> [Information]
----------------------------------------
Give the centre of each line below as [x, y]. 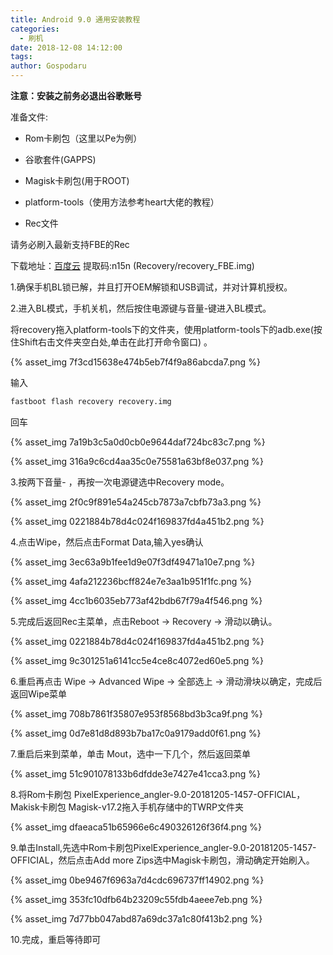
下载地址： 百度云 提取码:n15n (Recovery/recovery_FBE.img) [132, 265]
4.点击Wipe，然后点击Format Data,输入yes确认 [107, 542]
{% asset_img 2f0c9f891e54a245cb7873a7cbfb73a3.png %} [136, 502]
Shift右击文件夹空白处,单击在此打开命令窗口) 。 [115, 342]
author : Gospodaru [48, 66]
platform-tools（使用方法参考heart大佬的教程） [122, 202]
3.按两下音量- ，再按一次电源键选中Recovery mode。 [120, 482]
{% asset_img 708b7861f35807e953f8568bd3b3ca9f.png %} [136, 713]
----------------------------------------
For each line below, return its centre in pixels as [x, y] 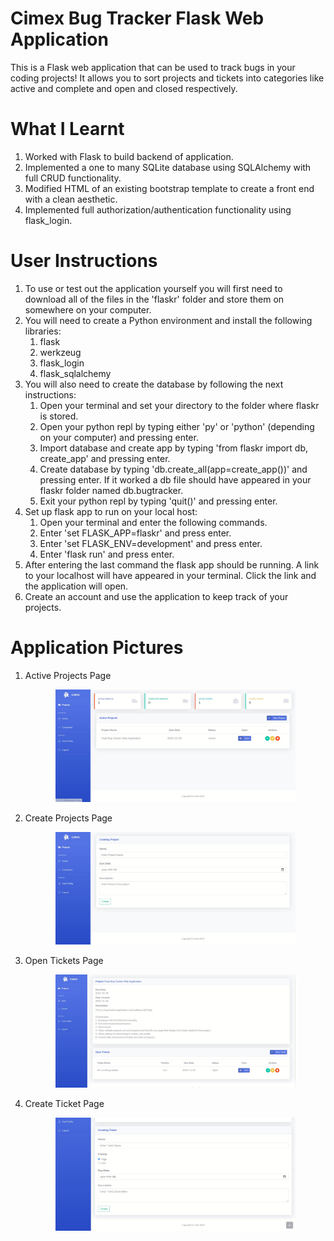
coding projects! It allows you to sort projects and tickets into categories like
----------------------------------------
> [To do]
Within the listing above, the stretch from the line with "Give the centre" down to the line with "author : Gospodaru [48, 66]" is to be given again exactly, end lines included and pictures excluded.

> [Problem solution]
Give the centre of each line below as [x, y]. 
下载地址： 百度云 提取码:n15n (Recovery/recovery_FBE.img) [132, 265]
4.点击Wipe，然后点击Format Data,输入yes确认 [107, 542]
{% asset_img 2f0c9f891e54a245cb7873a7cbfb73a3.png %} [136, 502]
Shift右击文件夹空白处,单击在此打开命令窗口) 。 [115, 342]
author : Gospodaru [48, 66]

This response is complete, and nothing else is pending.